Para a turma que viveu mil e uma noites de copos cheios, social forte e música frenética, tudo o que era bom acabou cansando. Este é o uníssono dos ex-notívagos que, em nome da saúde, do desempenho profissional ou de um novo amor, encerraram anos de rotinas de bares, espetáculos e pistas de dança. Os hoje aposentados da madrugada começaram bem cedo suas carreiras no agito e não saíam menos de quatro vezes por semana.

“A noite acaba te levando aos excessos. Traz muitos prazeres, mas cobra juros dignos de Procon: gente nem sempre do bem, escuro, fumaça, ressacas físicas e morais. Cansei do ‘Teatro dos Vampiros’”, diz a assessora de endomarketing Branca Lee, 26 anos, a exemplo do discurso da maioria dos ex-notívagos. Já o músico e DJ Rafael Beznos, 22 anos, vê a freada de suas atividades noturnas com mais naturalidade: “As pessoas e os lugares mudam, principalmente na cultura da noite, onde há um fluxo muito dinâmico de estilos, lugares ‘quentes’. Quando chegamos numa determinada fase, não há razão para permanecer no trem. Descemos na estação certa e a vida continua”.

Nem sempre a decisão é voluntária. Elaine Vasconcelos, 23 anos, antiga adepta da charmosa boemia de Santa Teresa e dos forrós de São Cristóvão, só sossegou quando passou sete meses em intercâmbio na pacata Lake Tahoe, na Califórnia: “Foi radical. No começo estranhei muito, tive a sensação de que estava perdendo tempo da minha vida”. Alguns demoram para se acomodar à nova realidade, como foi o caso de Alexandre de Castro, 34 anos: “Comecei a deixar de sair quando conheci minha mulher. Mas levei um tempo: no começo, arrastava-a comigo para as festas. Quando parei mesmo, senti um certo vazio, mas hoje tenho mais saúde e menos amigos falsos!”. Elaine também contabiliza prós: “Atualmente estudo mais, pratico ioga e meditação e me dedico a uma ONG”.

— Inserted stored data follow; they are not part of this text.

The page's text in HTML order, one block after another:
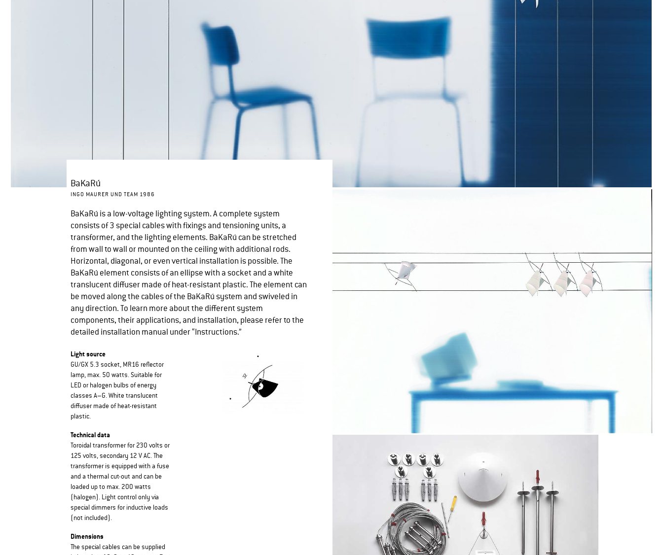
BaKaRú
INGO MAURER UND TEAM 1986
BaKaRú is a low-voltage lighting system. A complete system
consists of 3 special cables with fixings and tensioning units, a
transformer, and the lighting elements. BaKaRú can be stretched
from wall to wall or mounted on the ceiling with additional rods.
Horizontal, diagonal, or even vertical installation is possible. The
BaKaRú element consists of an ellipse with a socket and a white
translucent diffuser made of heat-resistant plastic. The element can
be moved along the cables of the BaKaRú system and swiveled in
any direction. To learn more about the different system
components, their applications, and installation, please refer to the
detailed installation manual under “Instructions.”
Light source
GU/GX 5.3 socket, MR16 reflector
lamp, max. 50 watts. Suitable for
LED or halogen bulbs of energy
classes A–G. White translucent
diffuser made of heat-resistant
plastic.
Technical data
Toroidal transformer for 230 volts or
125 volts, secondary 12 V AC. The
transformer is equipped with a fuse
and a thermal cut-out and can be
loaded up to max. 200 watts
(halogen). Light control only via
special dimmers for inductive loads
(not included).
Dimensions
The special cables can be supplied
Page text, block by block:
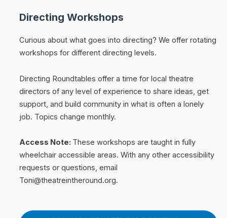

Ex-notívagos podem ter deixado as saídas compulsivas para trás, o que não significa que dispensam baladas eventuais: “A coruja que mora em mim piaria até não poder mais! Apenas reinventei minha noite, que hoje tem mais amigos, conversas, carinhos. Vou à boate quando me dá na telha, mas não tenho mais aquela sensação de obrigação”, comenta Branca Lee. Mas mesmo com a freqüência reduzida, a resistência às noitadas pode cair, como acontece com a mooder Alexandra Marchi: “Agora, quando a madrugada vai passando, eu começo a sentir fome, dor de estômago... mil coisinhas que me fazem pensar que é hora de ir para casa”.

As benesses de uma existência livre de hábitos noturnos são incontestáveis, mas há de se ter força de vontade. A falta dela faz do também mooder Bernardo de Medeiros, 27 anos, um herói da resistência: “O que me impede de parar é um sentimento que bate lá pelas 22 horas de qualquer dia, seguido por uma penca de amigos variados que tentam me levar para o mau caminho. Amo o universo de uma boate e as relações que se estabelecem dentro dele”. Então, para alegria dos nossos leitores, ele parte para o Dama de Ferro, Casa Rosa, Bar do Mineiro. Para dar conta das obrigações diurnas, Beni dá a receita: “Despertador, um Engov, um comprimido de Neosaldina e muita cara-de-pau”.

A perspectiva de reaver, com força total, a antiga identidade de notívago divide os Novos Sossegados: Alexandre diz “Nunca!!!”, enquanto Alexandra espera que “Sim! Às vezes brinco que virei uma velha coroca, mas tudo são fases. Pode ser que eu me empolgue e comece a me jogar na noite de novo”. Rafael fica no meio termo: “Talvez volte para tocar, mas mais como uma missão de retribuição por todas as bênçãos recebidas”. E Branca fecha o assunto com a melhor das filosofias de bar: “Os excessos da noite tiram seu equilíbrio – literalmente! Mas nunca diga que deste drink não beberás”.